WHAT YOU HAVE TO DO — Nothing in the records should be changed in the copy, though the pictures must be left out.

BEGIN EXERCISE MATERIAL

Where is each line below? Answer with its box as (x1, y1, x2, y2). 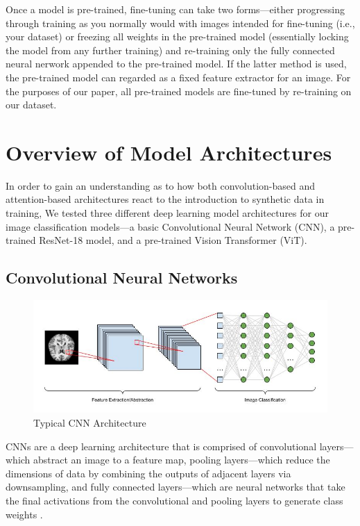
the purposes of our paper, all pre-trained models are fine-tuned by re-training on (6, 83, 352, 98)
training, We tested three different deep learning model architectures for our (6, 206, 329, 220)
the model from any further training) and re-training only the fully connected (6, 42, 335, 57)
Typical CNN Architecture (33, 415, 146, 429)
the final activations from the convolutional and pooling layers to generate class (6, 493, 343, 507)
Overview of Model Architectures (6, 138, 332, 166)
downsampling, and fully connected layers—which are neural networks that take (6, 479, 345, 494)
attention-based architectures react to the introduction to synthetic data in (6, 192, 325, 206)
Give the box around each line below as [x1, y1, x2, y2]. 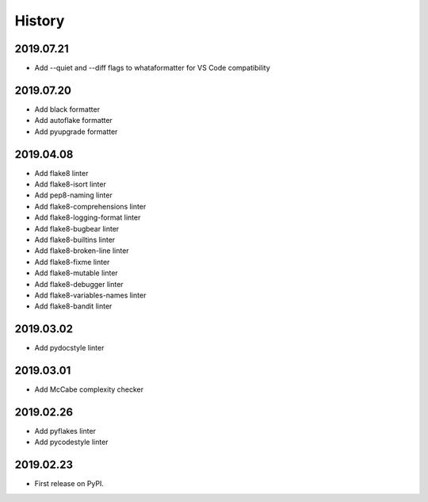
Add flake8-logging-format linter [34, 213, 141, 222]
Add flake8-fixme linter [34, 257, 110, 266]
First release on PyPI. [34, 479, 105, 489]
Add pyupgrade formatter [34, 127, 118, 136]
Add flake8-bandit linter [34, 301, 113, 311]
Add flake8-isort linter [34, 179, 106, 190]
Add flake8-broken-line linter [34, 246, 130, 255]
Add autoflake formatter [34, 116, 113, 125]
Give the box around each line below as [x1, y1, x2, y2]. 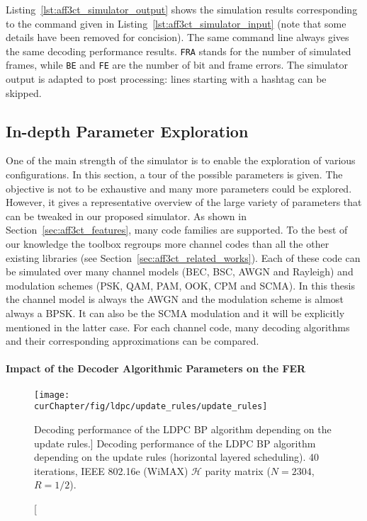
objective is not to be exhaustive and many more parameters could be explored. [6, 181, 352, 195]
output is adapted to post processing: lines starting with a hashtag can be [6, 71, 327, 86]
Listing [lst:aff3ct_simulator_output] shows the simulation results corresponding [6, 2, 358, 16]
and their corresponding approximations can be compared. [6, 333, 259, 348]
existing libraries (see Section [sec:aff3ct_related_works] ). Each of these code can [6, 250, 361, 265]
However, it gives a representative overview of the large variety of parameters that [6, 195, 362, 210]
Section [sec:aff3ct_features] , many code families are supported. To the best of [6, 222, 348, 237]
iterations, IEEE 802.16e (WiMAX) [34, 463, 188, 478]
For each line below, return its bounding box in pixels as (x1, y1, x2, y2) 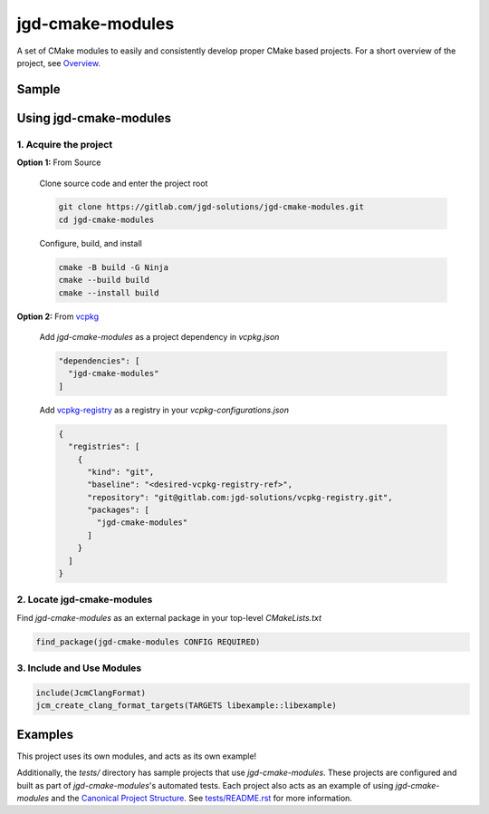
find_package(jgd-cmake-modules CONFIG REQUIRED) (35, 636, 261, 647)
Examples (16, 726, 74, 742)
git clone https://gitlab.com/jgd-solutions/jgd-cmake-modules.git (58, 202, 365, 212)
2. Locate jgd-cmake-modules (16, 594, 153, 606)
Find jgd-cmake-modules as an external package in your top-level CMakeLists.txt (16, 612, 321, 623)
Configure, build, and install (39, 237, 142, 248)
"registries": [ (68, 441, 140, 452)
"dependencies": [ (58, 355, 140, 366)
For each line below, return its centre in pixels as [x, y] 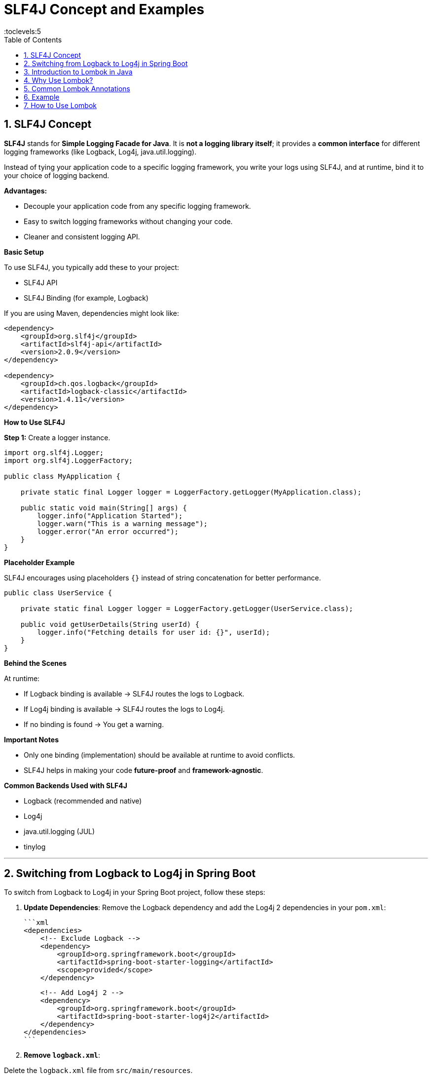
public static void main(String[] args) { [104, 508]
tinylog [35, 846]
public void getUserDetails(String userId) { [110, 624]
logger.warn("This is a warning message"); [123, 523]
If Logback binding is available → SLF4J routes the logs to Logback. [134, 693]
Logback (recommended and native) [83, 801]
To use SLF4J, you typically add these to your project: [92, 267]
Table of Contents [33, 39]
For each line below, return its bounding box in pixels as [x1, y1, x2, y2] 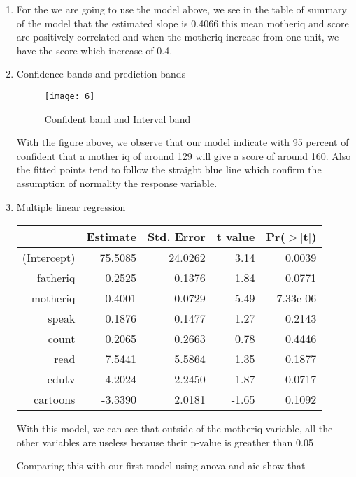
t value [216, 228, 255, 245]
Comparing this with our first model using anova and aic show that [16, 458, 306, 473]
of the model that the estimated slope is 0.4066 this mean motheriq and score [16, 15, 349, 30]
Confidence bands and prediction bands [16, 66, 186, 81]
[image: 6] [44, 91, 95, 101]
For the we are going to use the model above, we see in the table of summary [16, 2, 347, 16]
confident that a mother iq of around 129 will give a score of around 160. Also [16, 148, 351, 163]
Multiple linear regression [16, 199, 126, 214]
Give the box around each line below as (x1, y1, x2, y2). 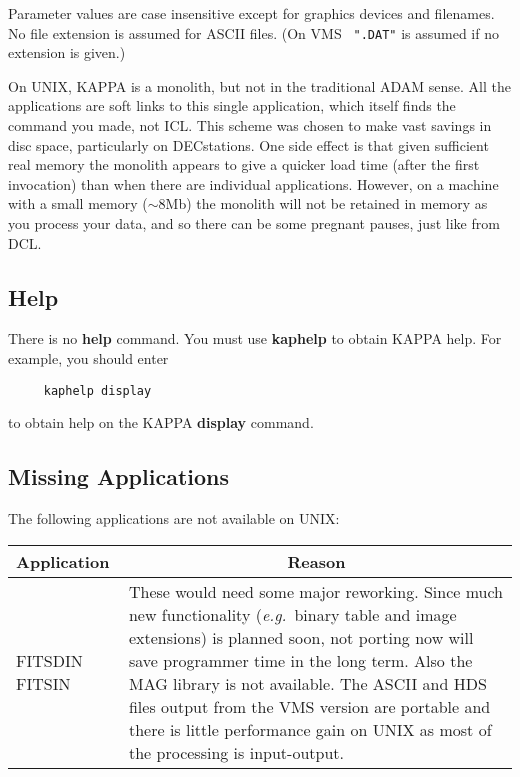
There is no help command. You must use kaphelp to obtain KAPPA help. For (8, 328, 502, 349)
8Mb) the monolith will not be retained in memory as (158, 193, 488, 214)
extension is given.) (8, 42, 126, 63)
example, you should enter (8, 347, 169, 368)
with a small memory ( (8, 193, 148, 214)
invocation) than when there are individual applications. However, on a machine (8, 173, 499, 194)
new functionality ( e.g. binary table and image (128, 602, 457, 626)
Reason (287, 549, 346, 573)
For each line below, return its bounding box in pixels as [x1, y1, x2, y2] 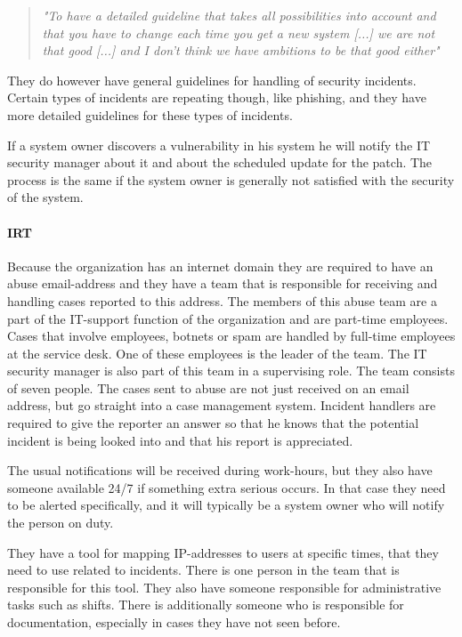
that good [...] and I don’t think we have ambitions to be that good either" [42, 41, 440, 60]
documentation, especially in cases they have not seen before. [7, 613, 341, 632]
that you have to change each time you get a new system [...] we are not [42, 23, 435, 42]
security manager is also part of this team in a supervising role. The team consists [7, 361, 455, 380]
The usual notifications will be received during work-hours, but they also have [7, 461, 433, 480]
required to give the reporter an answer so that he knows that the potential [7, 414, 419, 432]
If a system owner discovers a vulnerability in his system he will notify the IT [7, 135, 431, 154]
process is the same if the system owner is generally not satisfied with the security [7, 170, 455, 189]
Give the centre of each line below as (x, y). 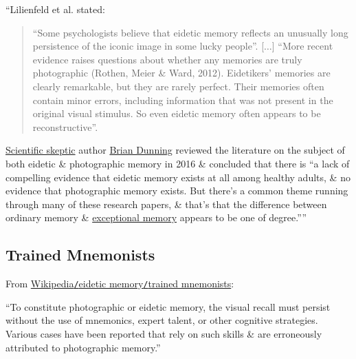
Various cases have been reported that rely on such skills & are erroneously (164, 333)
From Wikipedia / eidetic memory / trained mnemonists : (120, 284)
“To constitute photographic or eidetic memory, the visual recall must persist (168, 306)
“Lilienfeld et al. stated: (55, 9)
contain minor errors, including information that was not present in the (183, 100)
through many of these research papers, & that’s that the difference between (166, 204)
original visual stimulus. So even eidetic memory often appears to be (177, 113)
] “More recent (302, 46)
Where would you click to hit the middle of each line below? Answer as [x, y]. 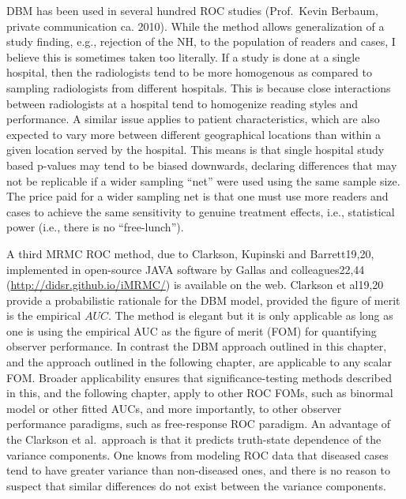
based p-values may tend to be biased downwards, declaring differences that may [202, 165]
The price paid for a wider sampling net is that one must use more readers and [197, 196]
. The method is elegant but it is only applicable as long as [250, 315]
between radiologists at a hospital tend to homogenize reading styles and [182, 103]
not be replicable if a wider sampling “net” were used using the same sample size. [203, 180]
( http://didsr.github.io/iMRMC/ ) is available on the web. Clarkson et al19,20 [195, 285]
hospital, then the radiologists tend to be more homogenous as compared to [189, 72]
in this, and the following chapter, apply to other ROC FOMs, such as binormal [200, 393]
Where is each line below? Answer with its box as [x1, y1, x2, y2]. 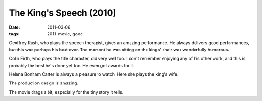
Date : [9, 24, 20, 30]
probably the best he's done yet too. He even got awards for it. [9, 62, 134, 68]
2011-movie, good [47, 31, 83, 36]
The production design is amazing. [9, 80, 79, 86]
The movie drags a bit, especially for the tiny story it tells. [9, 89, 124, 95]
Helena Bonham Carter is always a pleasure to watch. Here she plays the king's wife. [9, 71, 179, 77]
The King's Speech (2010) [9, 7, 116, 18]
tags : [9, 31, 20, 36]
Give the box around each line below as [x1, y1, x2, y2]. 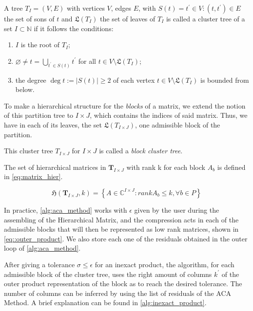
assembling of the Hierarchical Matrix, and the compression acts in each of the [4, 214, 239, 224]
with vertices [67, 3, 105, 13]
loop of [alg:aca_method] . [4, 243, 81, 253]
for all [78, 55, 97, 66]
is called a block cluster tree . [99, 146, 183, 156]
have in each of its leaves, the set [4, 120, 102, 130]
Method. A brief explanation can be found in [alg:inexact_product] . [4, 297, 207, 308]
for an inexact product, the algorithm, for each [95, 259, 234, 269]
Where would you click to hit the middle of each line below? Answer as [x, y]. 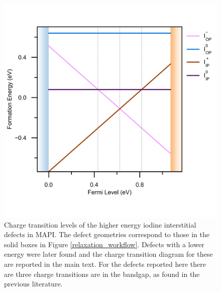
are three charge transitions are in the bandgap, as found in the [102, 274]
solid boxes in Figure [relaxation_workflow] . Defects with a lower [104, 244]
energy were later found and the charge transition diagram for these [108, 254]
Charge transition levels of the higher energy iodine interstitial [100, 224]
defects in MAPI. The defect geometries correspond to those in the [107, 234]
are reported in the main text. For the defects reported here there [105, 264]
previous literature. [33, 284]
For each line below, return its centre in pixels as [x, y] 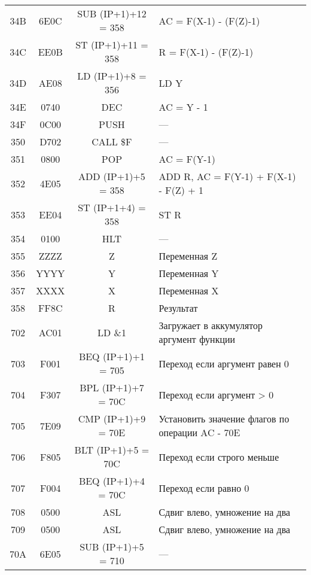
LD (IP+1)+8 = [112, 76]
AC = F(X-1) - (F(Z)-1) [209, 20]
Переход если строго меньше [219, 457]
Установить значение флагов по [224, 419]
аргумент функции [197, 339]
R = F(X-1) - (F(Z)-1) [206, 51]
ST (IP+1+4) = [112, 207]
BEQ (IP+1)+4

END EXERCISE MATERIAL

SOLUTION —
Where is each line below? Answer with its box as (x1, y1, x2, y2). 
the purposes of our paper, all pre-trained models are fine-tuned by re-training on (6, 83, 352, 98)
training, We tested three different deep learning model architectures for our (6, 206, 329, 220)
the model from any further training) and re-training only the fully connected (6, 42, 335, 57)
Typical CNN Architecture (33, 415, 146, 429)
the final activations from the convolutional and pooling layers to generate class (6, 493, 343, 507)
Overview of Model Architectures (6, 138, 332, 166)
downsampling, and fully connected layers—which are neural networks that take (6, 479, 345, 494)
attention-based architectures react to the introduction to synthetic data in (6, 192, 325, 206)
Give the box around each line below as [x1, y1, x2, y2]. 
Add flake8-logging-format linter [34, 213, 141, 222]
Add flake8-fixme linter [34, 257, 110, 266]
First release on PyPI. [34, 479, 105, 489]
Add pyupgrade formatter [34, 127, 118, 136]
Add flake8-bandit linter [34, 301, 113, 311]
Add flake8-isort linter [34, 179, 106, 190]
Add flake8-broken-line linter [34, 246, 130, 255]
Add autoflake formatter [34, 116, 113, 125]
Give the box around each line below as [x1, y1, x2, y2]. 
objective is not to be exhaustive and many more parameters could be explored. [6, 181, 352, 195]
output is adapted to post processing: lines starting with a hashtag can be [6, 71, 327, 86]
Listing [lst:aff3ct_simulator_output] shows the simulation results corresponding [6, 2, 358, 16]
and their corresponding approximations can be compared. [6, 333, 259, 348]
existing libraries (see Section [sec:aff3ct_related_works] ). Each of these code can [6, 250, 361, 265]
However, it gives a representative overview of the large variety of parameters that [6, 195, 362, 210]
Section [sec:aff3ct_features] , many code families are supported. To the best of [6, 222, 348, 237]
iterations, IEEE 802.16e (WiMAX) [34, 463, 188, 478]
For each line below, return its bounding box in pixels as (x1, y1, x2, y2) 
find_package(jgd-cmake-modules CONFIG REQUIRED) (35, 636, 261, 647)
Examples (16, 726, 74, 742)
git clone https://gitlab.com/jgd-solutions/jgd-cmake-modules.git (58, 202, 365, 212)
2. Locate jgd-cmake-modules (16, 594, 153, 606)
Find jgd-cmake-modules as an external package in your top-level CMakeLists.txt (16, 612, 321, 623)
Configure, build, and install (39, 237, 142, 248)
"registries": [ (68, 441, 140, 452)
"dependencies": [ (58, 355, 140, 366)
For each line below, return its centre in pixels as [x, y] 
public static void main(String[] args) { [104, 508]
tinylog [35, 846]
public void getUserDetails(String userId) { [110, 624]
logger.warn("This is a warning message"); [123, 523]
If Logback binding is available → SLF4J routes the logs to Logback. [134, 693]
Logback (recommended and native) [83, 801]
To use SLF4J, you typically add these to your project: [92, 267]
Table of Contents [33, 39]
For each line below, return its bounding box in pixels as [x1, y1, x2, y2] 
t value [216, 228, 255, 245]
Comparing this with our first model using anova and aic show that [16, 458, 306, 473]
of the model that the estimated slope is 0.4066 this mean motheriq and score [16, 15, 349, 30]
Confidence bands and prediction bands [16, 66, 186, 81]
[image: 6] [44, 91, 95, 101]
For the we are going to use the model above, we see in the table of summary [16, 2, 347, 16]
confident that a mother iq of around 129 will give a score of around 160. Also [16, 148, 351, 163]
Multiple linear regression [16, 199, 126, 214]
Give the box around each line below as (x1, y1, x2, y2). 
There is no help command. You must use kaphelp to obtain KAPPA help. For (8, 328, 502, 349)
8Mb) the monolith will not be retained in memory as (158, 193, 488, 214)
extension is given.) (8, 42, 126, 63)
example, you should enter (8, 347, 169, 368)
with a small memory ( (8, 193, 148, 214)
invocation) than when there are individual applications. However, on a machine (8, 173, 499, 194)
new functionality ( e.g. binary table and image (128, 602, 457, 626)
Reason (287, 549, 346, 573)
For each line below, return its bounding box in pixels as [x1, y1, x2, y2] 
that good [...] and I don’t think we have ambitions to be that good either" [42, 41, 440, 60]
documentation, especially in cases they have not seen before. [7, 613, 341, 632]
that you have to change each time you get a new system [...] we are not [42, 23, 435, 42]
security manager is also part of this team in a supervising role. The team consists [7, 361, 455, 380]
The usual notifications will be received during work-hours, but they also have [7, 461, 433, 480]
required to give the reporter an answer so that he knows that the potential [7, 414, 419, 432]
If a system owner discovers a vulnerability in his system he will notify the IT [7, 135, 431, 154]
process is the same if the system owner is generally not satisfied with the security [7, 170, 455, 189]
Give the centre of each line below as (x, y). 
Various cases have been reported that rely on such skills & are erroneously (164, 333)
From Wikipedia / eidetic memory / trained mnemonists : (120, 284)
“To constitute photographic or eidetic memory, the visual recall must persist (168, 306)
“Lilienfeld et al. stated: (55, 9)
contain minor errors, including information that was not present in the (183, 100)
through many of these research papers, & that’s that the difference between (166, 204)
original visual stimulus. So even eidetic memory often appears to be (177, 113)
] “More recent (302, 46)
Where would you click to hit the middle of each line below? Answer as [x, y]. 
based p-values may tend to be biased downwards, declaring differences that may [202, 165]
The price paid for a wider sampling net is that one must use more readers and [197, 196]
. The method is elegant but it is only applicable as long as [250, 315]
between radiologists at a hospital tend to homogenize reading styles and [182, 103]
not be replicable if a wider sampling “net” were used using the same sample size. [203, 180]
( http://didsr.github.io/iMRMC/ ) is available on the web. Clarkson et al19,20 [195, 285]
hospital, then the radiologists tend to be more homogenous as compared to [189, 72]
in this, and the following chapter, apply to other ROC FOMs, such as binormal [200, 393]
Where is each line below? Answer with its box as [x1, y1, x2, y2]. 
Date : [9, 24, 20, 30]
probably the best he's done yet too. He even got awards for it. [9, 62, 134, 68]
2011-movie, good [47, 31, 83, 36]
The production design is amazing. [9, 80, 79, 86]
The movie drags a bit, especially for the tiny story it tells. [9, 89, 124, 95]
Helena Bonham Carter is always a pleasure to watch. Here she plays the king's wife. [9, 71, 179, 77]
The King's Speech (2010) [9, 7, 116, 18]
tags : [9, 31, 20, 36]
Give the box around each line below as [x1, y1, x2, y2]. 
assembling of the Hierarchical Matrix, and the compression acts in each of the [4, 214, 239, 224]
with vertices [67, 3, 105, 13]
loop of [alg:aca_method] . [4, 243, 81, 253]
for all [78, 55, 97, 66]
is called a block cluster tree . [99, 146, 183, 156]
have in each of its leaves, the set [4, 120, 102, 130]
Method. A brief explanation can be found in [alg:inexact_product] . [4, 297, 207, 308]
for an inexact product, the algorithm, for each [95, 259, 234, 269]
Where would you click to hit the middle of each line below? Answer as [x, y]. 
are three charge transitions are in the bandgap, as found in the [102, 274]
solid boxes in Figure [relaxation_workflow] . Defects with a lower [104, 244]
energy were later found and the charge transition diagram for these [108, 254]
Charge transition levels of the higher energy iodine interstitial [100, 224]
defects in MAPI. The defect geometries correspond to those in the [107, 234]
are reported in the main text. For the defects reported here there [105, 264]
previous literature. [33, 284]
For each line below, return its centre in pixels as [x, y] 
LD (IP+1)+8 = [112, 76]
AC = F(X-1) - (F(Z)-1) [209, 20]
Переход если строго меньше [219, 457]
Установить значение флагов по [224, 419]
аргумент функции [197, 339]
R = F(X-1) - (F(Z)-1) [206, 51]
ST (IP+1+4) = [112, 207]
BEQ (IP+1)+4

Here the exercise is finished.